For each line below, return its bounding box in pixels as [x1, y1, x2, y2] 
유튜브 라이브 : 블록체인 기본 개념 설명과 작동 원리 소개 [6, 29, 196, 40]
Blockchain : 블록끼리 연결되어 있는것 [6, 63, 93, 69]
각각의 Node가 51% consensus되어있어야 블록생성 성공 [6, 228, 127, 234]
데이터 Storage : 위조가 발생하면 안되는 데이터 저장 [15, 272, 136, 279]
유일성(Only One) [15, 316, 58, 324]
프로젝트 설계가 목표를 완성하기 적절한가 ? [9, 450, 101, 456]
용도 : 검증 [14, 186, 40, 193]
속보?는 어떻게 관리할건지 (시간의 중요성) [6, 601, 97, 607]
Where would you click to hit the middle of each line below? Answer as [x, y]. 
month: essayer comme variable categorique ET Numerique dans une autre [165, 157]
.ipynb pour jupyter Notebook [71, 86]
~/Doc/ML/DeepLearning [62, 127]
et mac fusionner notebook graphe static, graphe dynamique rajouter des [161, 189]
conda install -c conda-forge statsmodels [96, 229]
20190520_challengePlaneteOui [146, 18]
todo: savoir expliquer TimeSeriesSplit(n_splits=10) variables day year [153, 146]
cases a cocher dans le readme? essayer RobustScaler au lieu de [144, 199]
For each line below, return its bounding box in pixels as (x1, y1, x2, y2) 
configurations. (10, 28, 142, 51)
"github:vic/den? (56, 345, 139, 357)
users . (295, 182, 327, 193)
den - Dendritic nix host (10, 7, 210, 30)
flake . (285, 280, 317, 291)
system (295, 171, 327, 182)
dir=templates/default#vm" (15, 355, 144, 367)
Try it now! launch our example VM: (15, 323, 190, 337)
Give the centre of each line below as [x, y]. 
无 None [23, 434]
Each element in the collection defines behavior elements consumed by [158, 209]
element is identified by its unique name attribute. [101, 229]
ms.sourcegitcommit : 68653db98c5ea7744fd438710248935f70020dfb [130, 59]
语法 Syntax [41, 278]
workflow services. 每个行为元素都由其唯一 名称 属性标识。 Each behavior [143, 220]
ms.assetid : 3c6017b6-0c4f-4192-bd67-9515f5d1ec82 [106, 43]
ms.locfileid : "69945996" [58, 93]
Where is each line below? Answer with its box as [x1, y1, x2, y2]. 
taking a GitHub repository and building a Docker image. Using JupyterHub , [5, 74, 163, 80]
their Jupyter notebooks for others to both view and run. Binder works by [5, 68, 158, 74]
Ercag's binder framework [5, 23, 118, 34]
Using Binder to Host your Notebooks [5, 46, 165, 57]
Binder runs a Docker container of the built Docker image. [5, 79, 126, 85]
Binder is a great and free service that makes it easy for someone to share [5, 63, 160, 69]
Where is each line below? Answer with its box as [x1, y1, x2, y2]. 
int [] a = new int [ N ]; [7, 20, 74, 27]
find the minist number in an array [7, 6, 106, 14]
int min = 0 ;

§

__What you need to do__: Wherever a line above contains "dans", copy that line.

__Solution for this exercise__:
month: essayer comme variable categorique ET Numerique dans une autre [165, 157]
cases a cocher dans le readme? essayer RobustScaler au lieu de [144, 199]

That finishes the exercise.